◆ **YOUR GOAL**: If an entry includes an image, drop the image and copy the rest verbatim.

(Data excerpts)
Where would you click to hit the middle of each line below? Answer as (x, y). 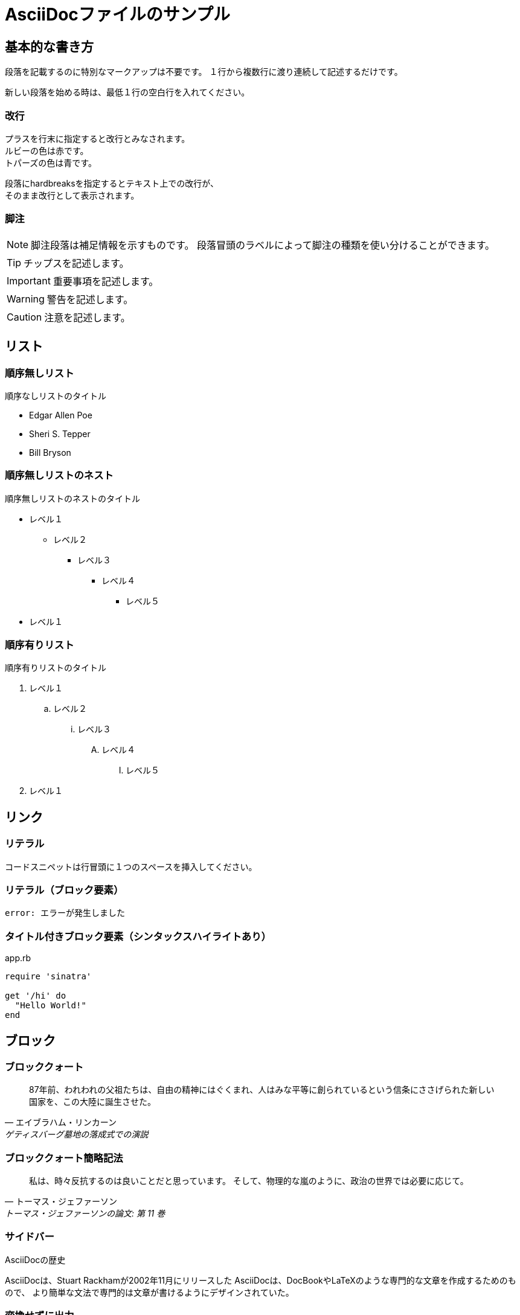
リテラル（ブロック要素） (64, 890)
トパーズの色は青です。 (51, 162)
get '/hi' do (36, 996)
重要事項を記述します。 (106, 281)
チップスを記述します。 (76, 263)
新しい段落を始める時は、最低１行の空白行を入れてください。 (127, 92)
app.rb (18, 958)
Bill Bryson (50, 452)
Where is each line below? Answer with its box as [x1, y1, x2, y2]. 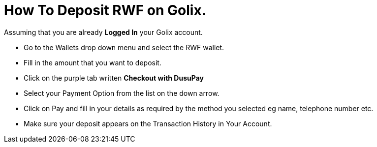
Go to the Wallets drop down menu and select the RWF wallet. [24, 43, 224, 52]
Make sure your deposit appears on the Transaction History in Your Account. [24, 119, 272, 128]
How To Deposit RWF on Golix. [4, 2, 207, 19]
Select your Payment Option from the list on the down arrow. [24, 88, 220, 97]
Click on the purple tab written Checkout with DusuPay [24, 73, 204, 82]
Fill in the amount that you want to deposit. [24, 58, 161, 67]
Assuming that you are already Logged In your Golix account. [4, 28, 203, 36]
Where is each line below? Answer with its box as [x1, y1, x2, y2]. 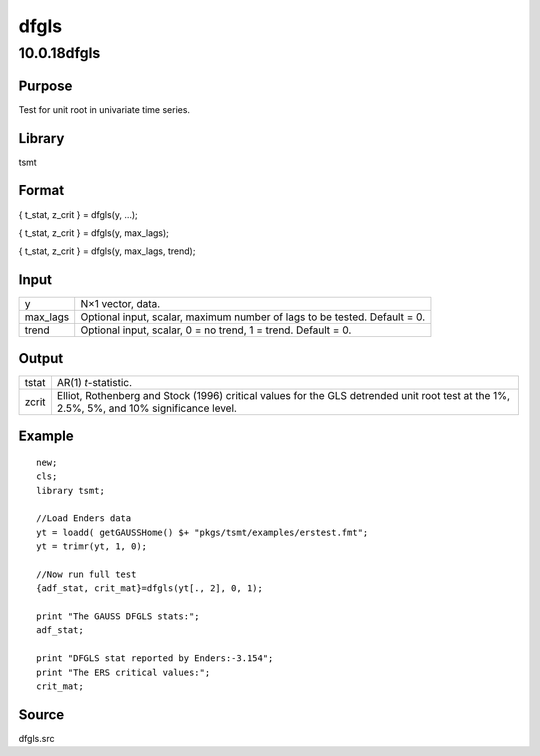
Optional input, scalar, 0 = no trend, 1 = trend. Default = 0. [80, 323, 352, 337]
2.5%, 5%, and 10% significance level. [56, 401, 237, 415]
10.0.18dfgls [18, 44, 101, 62]
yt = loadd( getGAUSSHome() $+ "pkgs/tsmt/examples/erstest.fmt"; [36, 526, 369, 538]
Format [18, 182, 65, 199]
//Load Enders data [36, 513, 132, 524]
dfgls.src [18, 732, 55, 744]
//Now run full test [36, 568, 137, 580]
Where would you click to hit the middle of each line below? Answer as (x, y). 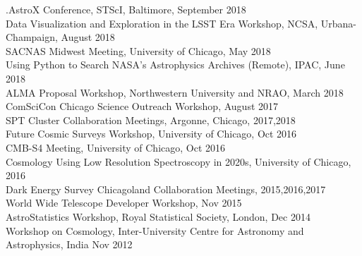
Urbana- (339, 23)
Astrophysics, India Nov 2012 (69, 244)
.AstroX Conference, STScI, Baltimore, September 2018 (126, 9)
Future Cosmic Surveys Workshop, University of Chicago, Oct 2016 (151, 134)
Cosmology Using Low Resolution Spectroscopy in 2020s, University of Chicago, (179, 161)
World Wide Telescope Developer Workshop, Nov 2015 (124, 203)
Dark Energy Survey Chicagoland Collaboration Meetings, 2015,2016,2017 (166, 189)
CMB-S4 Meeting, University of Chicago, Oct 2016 (116, 147)
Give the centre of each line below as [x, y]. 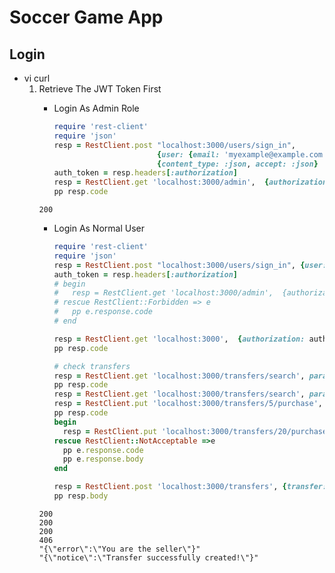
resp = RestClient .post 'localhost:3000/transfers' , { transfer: [190, 487]
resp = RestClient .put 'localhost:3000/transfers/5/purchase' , [188, 404]
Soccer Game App [86, 17]
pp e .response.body [103, 459]
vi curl [37, 78]
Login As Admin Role [96, 108]
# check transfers [92, 366]
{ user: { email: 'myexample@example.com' [242, 154]
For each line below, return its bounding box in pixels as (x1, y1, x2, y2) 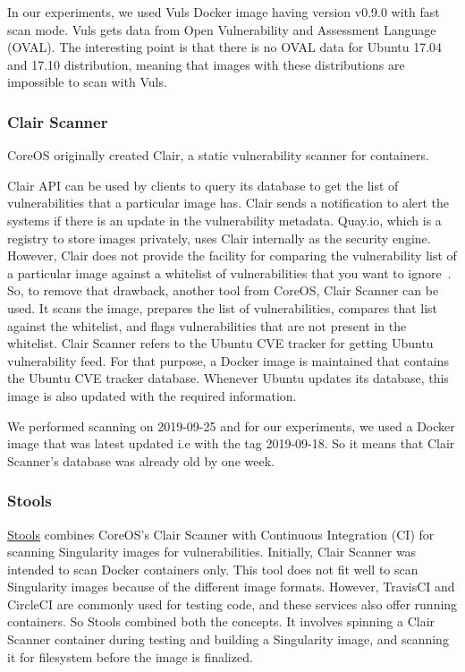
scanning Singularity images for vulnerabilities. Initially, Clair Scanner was (7, 542, 417, 561)
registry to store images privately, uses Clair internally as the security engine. (7, 228, 431, 247)
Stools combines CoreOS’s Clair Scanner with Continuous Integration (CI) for (7, 524, 435, 543)
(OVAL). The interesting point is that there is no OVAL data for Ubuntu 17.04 (7, 38, 443, 56)
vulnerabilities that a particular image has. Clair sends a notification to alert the (7, 193, 450, 212)
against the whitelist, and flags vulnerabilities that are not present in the (7, 316, 407, 335)
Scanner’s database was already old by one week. (7, 451, 275, 470)
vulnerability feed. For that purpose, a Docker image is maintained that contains (7, 351, 449, 370)
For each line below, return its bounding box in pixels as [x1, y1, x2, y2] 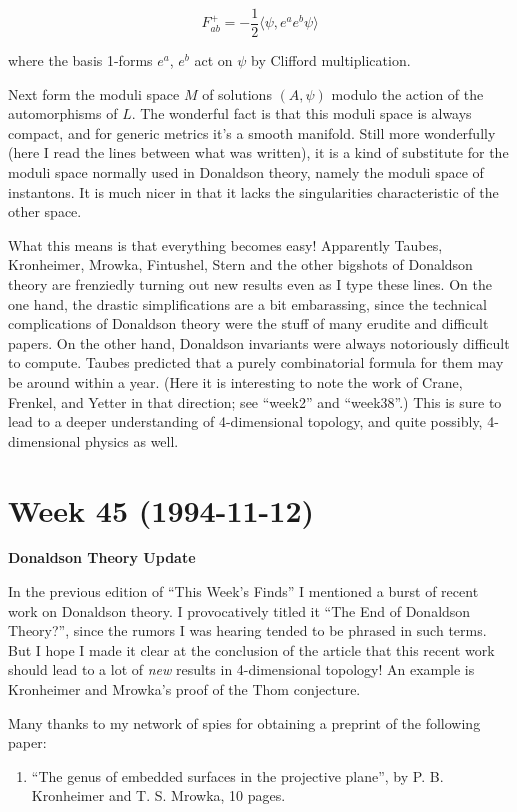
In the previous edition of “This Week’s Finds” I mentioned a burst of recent [8, 581, 479, 602]
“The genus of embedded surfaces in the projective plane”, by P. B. [31, 765, 444, 786]
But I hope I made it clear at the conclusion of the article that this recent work [8, 639, 495, 660]
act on [194, 50, 233, 71]
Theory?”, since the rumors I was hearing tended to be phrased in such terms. [8, 620, 487, 641]
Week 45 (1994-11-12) [8, 489, 315, 530]
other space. [8, 201, 82, 222]
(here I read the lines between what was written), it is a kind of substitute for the [8, 142, 509, 163]
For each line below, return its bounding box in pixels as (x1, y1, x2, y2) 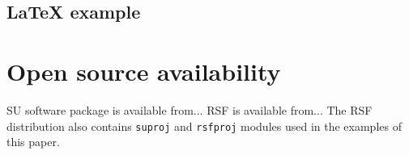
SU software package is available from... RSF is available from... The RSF (6, 101, 373, 118)
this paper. (6, 133, 60, 150)
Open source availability (6, 54, 281, 87)
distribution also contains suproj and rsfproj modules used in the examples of (6, 117, 402, 134)
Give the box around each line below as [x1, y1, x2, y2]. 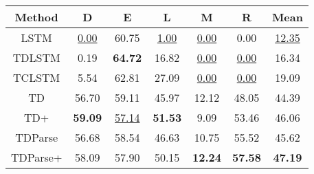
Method [14, 9, 58, 25]
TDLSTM [12, 50, 60, 65]
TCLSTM [13, 69, 60, 85]
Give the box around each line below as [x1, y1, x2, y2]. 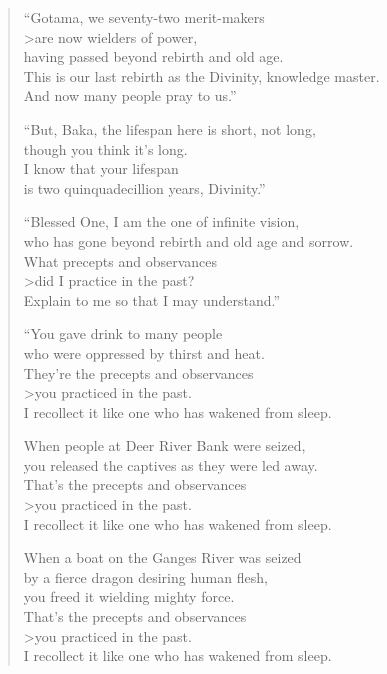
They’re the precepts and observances [23, 362, 254, 383]
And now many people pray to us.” [23, 85, 237, 106]
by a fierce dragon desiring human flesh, [23, 566, 268, 587]
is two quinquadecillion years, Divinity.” [23, 177, 266, 198]
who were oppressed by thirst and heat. [23, 342, 265, 363]
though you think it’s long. [23, 138, 188, 159]
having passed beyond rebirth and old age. [23, 46, 284, 67]
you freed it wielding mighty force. [23, 586, 235, 607]
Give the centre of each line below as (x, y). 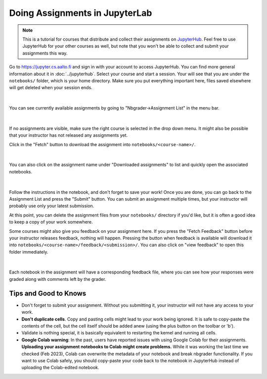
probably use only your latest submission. (52, 206)
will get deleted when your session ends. (51, 88)
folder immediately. (29, 252)
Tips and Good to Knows (48, 293)
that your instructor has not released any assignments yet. (68, 135)
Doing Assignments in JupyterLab (81, 13)
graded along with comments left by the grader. (58, 279)
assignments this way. (45, 53)
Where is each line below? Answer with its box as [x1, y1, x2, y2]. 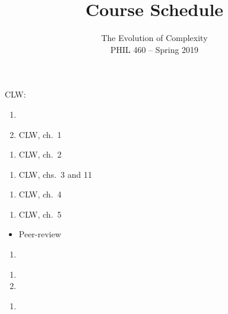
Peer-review [18, 228, 61, 240]
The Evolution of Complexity [101, 32, 208, 44]
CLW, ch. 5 [18, 208, 62, 220]
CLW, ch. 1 [18, 128, 62, 140]
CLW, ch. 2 [18, 148, 62, 161]
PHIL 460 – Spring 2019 [110, 43, 199, 55]
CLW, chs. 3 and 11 [18, 168, 92, 180]
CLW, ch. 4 [18, 188, 62, 200]
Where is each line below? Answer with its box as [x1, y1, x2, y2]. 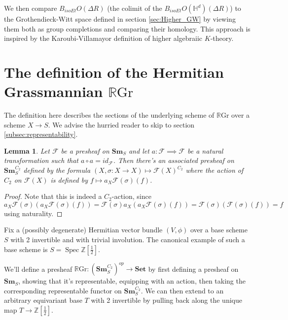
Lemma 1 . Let [4, 145, 50, 156]
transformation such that [4, 155, 78, 165]
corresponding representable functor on [4, 285, 122, 295]
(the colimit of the [107, 3, 162, 13]
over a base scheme [190, 224, 248, 235]
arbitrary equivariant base [4, 295, 82, 305]
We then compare [4, 3, 57, 13]
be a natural [187, 145, 223, 156]
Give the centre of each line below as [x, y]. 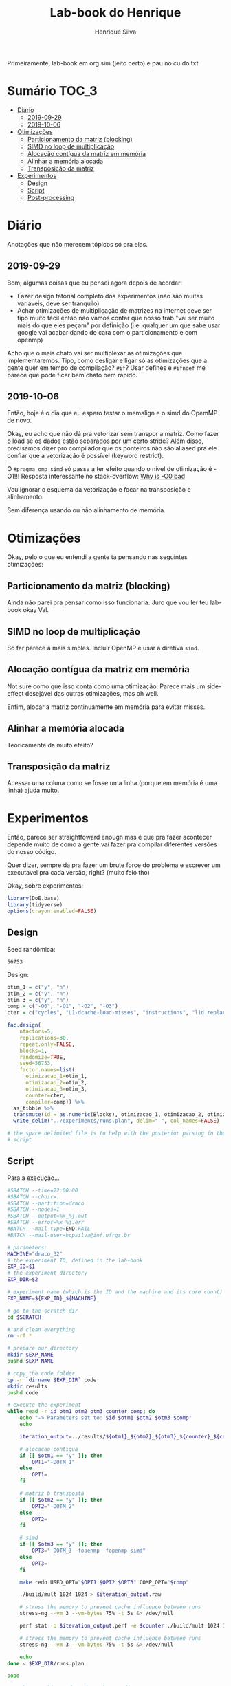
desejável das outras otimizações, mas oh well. [92, 693]
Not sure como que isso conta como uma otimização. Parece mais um [106, 686]
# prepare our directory [43, 1348]
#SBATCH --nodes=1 [33, 1209]
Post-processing [51, 197]
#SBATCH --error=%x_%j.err [46, 1223]
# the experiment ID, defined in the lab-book [75, 1260]
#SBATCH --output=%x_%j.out [47, 1216]
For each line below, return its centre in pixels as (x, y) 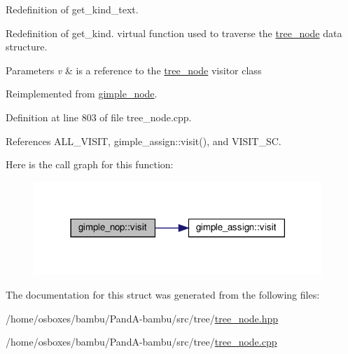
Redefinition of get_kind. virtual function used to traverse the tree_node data (174, 33)
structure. (27, 47)
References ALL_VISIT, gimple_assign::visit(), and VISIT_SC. (144, 141)
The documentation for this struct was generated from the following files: (163, 295)
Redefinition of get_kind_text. (72, 9)
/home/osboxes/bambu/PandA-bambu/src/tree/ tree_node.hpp (142, 318)
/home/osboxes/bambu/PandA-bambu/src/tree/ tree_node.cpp (141, 342)
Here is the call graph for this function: (90, 164)
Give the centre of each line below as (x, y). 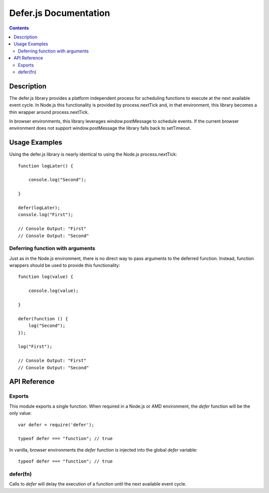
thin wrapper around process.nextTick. (49, 112)
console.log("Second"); (57, 180)
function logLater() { (46, 166)
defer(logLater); (39, 208)
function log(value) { (46, 277)
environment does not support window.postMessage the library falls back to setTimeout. (100, 128)
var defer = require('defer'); (56, 425)
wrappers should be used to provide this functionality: (65, 265)
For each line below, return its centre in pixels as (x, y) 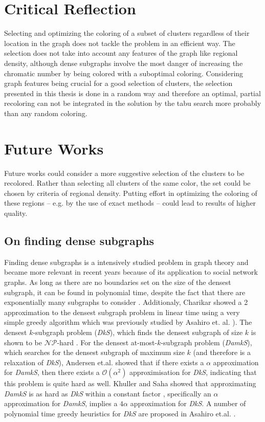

◆ **SOLUTION TO THE PROBLEM**:
Where would you click to hit the middle of each line below? Answer as (x, y). 
リテラル（ブロック要素） (64, 890)
トパーズの色は青です。 (51, 162)
get '/hi' do (36, 996)
重要事項を記述します。 (106, 281)
チップスを記述します。 (76, 263)
新しい段落を始める時は、最低１行の空白行を入れてください。 (127, 92)
app.rb (18, 958)
Bill Bryson (50, 452)
Where is each line below? Answer with its box as [x1, y1, x2, y2]. 
Go to the Wallets drop down menu and select the RWF wallet. [24, 43, 224, 52]
Make sure your deposit appears on the Transaction History in Your Account. [24, 119, 272, 128]
How To Deposit RWF on Golix. [4, 2, 207, 19]
Select your Payment Option from the list on the down arrow. [24, 88, 220, 97]
Click on the purple tab written Checkout with DusuPay [24, 73, 204, 82]
Fill in the amount that you want to deposit. [24, 58, 161, 67]
Assuming that you are already Logged In your Golix account. [4, 28, 203, 36]
Where is each line below? Answer with its box as [x1, y1, x2, y2]. 
Optional input, scalar, 0 = no trend, 1 = trend. Default = 0. [80, 323, 352, 337]
2.5%, 5%, and 10% significance level. [56, 401, 237, 415]
10.0.18dfgls [18, 44, 101, 62]
yt = loadd( getGAUSSHome() $+ "pkgs/tsmt/examples/erstest.fmt"; [36, 526, 369, 538]
Format [18, 182, 65, 199]
//Load Enders data [36, 513, 132, 524]
dfgls.src [18, 732, 55, 744]
//Now run full test [36, 568, 137, 580]
Where would you click to hit the middle of each line below? Answer as (x, y). 
Urbana- (339, 23)
Astrophysics, India Nov 2012 (69, 244)
.AstroX Conference, STScI, Baltimore, September 2018 (126, 9)
Future Cosmic Surveys Workshop, University of Chicago, Oct 2016 (151, 134)
Cosmology Using Low Resolution Spectroscopy in 2020s, University of Chicago, (179, 161)
World Wide Telescope Developer Workshop, Nov 2015 (124, 203)
Dark Energy Survey Chicagoland Collaboration Meetings, 2015,2016,2017 (166, 189)
CMB-S4 Meeting, University of Chicago, Oct 2016 (116, 147)
Give the centre of each line below as [x, y]. 
resp = RestClient .post 'localhost:3000/transfers' , { transfer: [190, 487]
resp = RestClient .put 'localhost:3000/transfers/5/purchase' , [188, 404]
Soccer Game App [86, 17]
pp e .response.body [103, 459]
vi curl [37, 78]
Login As Admin Role [96, 108]
# check transfers [92, 366]
{ user: { email: 'myexample@example.com' [242, 154]
For each line below, return its bounding box in pixels as (x1, y1, x2, y2) 
scanning Singularity images for vulnerabilities. Initially, Clair Scanner was (7, 542, 417, 561)
registry to store images privately, uses Clair internally as the security engine. (7, 228, 431, 247)
Stools combines CoreOS’s Clair Scanner with Continuous Integration (CI) for (7, 524, 435, 543)
(OVAL). The interesting point is that there is no OVAL data for Ubuntu 17.04 (7, 38, 443, 56)
vulnerabilities that a particular image has. Clair sends a notification to alert the (7, 193, 450, 212)
against the whitelist, and flags vulnerabilities that are not present in the (7, 316, 407, 335)
Scanner’s database was already old by one week. (7, 451, 275, 470)
vulnerability feed. For that purpose, a Docker image is maintained that contains (7, 351, 449, 370)
For each line below, return its bounding box in pixels as [x1, y1, x2, y2] 
In the previous edition of “This Week’s Finds” I mentioned a burst of recent [8, 581, 479, 602]
“The genus of embedded surfaces in the projective plane”, by P. B. [31, 765, 444, 786]
But I hope I made it clear at the conclusion of the article that this recent work [8, 639, 495, 660]
act on [194, 50, 233, 71]
Theory?”, since the rumors I was hearing tended to be phrased in such terms. [8, 620, 487, 641]
Week 45 (1994-11-12) [8, 489, 315, 530]
other space. [8, 201, 82, 222]
(here I read the lines between what was written), it is a kind of substitute for the [8, 142, 509, 163]
For each line below, return its bounding box in pixels as (x1, y1, x2, y2) 
SU software package is available from... RSF is available from... The RSF (6, 101, 373, 118)
this paper. (6, 133, 60, 150)
Open source availability (6, 54, 281, 87)
distribution also contains suproj and rsfproj modules used in the examples of (6, 117, 402, 134)
Give the box around each line below as [x1, y1, x2, y2]. 
Method [14, 9, 58, 25]
TDLSTM [12, 50, 60, 65]
TCLSTM [13, 69, 60, 85]
Give the box around each line below as [x1, y1, x2, y2]. 
They’re the precepts and observances [23, 362, 254, 383]
And now many people pray to us.” [23, 85, 237, 106]
by a fierce dragon desiring human flesh, [23, 566, 268, 587]
is two quinquadecillion years, Divinity.” [23, 177, 266, 198]
who were oppressed by thirst and heat. [23, 342, 265, 363]
though you think it’s long. [23, 138, 188, 159]
having passed beyond rebirth and old age. [23, 46, 284, 67]
you freed it wielding mighty force. [23, 586, 235, 607]
Give the centre of each line below as (x, y). 
probably use only your latest submission. (52, 206)
will get deleted when your session ends. (51, 88)
folder immediately. (29, 252)
Tips and Good to Knows (48, 293)
that your instructor has not released any assignments yet. (68, 135)
Doing Assignments in JupyterLab (81, 13)
graded along with comments left by the grader. (58, 279)
assignments this way. (45, 53)
Where is each line below? Answer with its box as [x1, y1, x2, y2]. 
Peer-review [18, 228, 61, 240]
The Evolution of Complexity [101, 32, 208, 44]
CLW, ch. 5 [18, 208, 62, 220]
CLW, ch. 1 [18, 128, 62, 140]
CLW, ch. 2 [18, 148, 62, 161]
PHIL 460 – Spring 2019 [110, 43, 199, 55]
CLW, chs. 3 and 11 [18, 168, 92, 180]
CLW, ch. 4 [18, 188, 62, 200]
Where is each line below? Answer with its box as [x1, y1, x2, y2]. 
Lemma 1 . Let [4, 145, 50, 156]
transformation such that [4, 155, 78, 165]
corresponding representable functor on [4, 285, 122, 295]
(the colimit of the [107, 3, 162, 13]
over a base scheme [190, 224, 248, 235]
arbitrary equivariant base [4, 295, 82, 305]
We then compare [4, 3, 57, 13]
be a natural [187, 145, 223, 156]
Give the centre of each line below as [x, y]. 
desejável das outras otimizações, mas oh well. [92, 693]
Not sure como que isso conta como uma otimização. Parece mais um [106, 686]
# prepare our directory [43, 1348]
#SBATCH --nodes=1 [33, 1209]
Post-processing [51, 197]
#SBATCH --error=%x_%j.err [46, 1223]
# the experiment ID, defined in the lab-book [75, 1260]
#SBATCH --output=%x_%j.out [47, 1216]
For each line below, return its centre in pixels as (x, y) 
Redefinition of get_kind. virtual function used to traverse the tree_node data (174, 33)
structure. (27, 47)
References ALL_VISIT, gimple_assign::visit(), and VISIT_SC. (144, 141)
The documentation for this struct was generated from the following files: (163, 295)
Redefinition of get_kind_text. (72, 9)
/home/osboxes/bambu/PandA-bambu/src/tree/ tree_node.hpp (142, 318)
/home/osboxes/bambu/PandA-bambu/src/tree/ tree_node.cpp (141, 342)
Here is the call graph for this function: (90, 164)
Give the centre of each line below as (x, y). 
thin wrapper around process.nextTick. (49, 112)
console.log("Second"); (57, 180)
function logLater() { (46, 166)
defer(logLater); (39, 208)
function log(value) { (46, 277)
environment does not support window.postMessage the library falls back to setTimeout. (100, 128)
var defer = require('defer'); (56, 425)
wrappers should be used to provide this functionality: (65, 265)
For each line below, return its centre in pixels as (x, y) 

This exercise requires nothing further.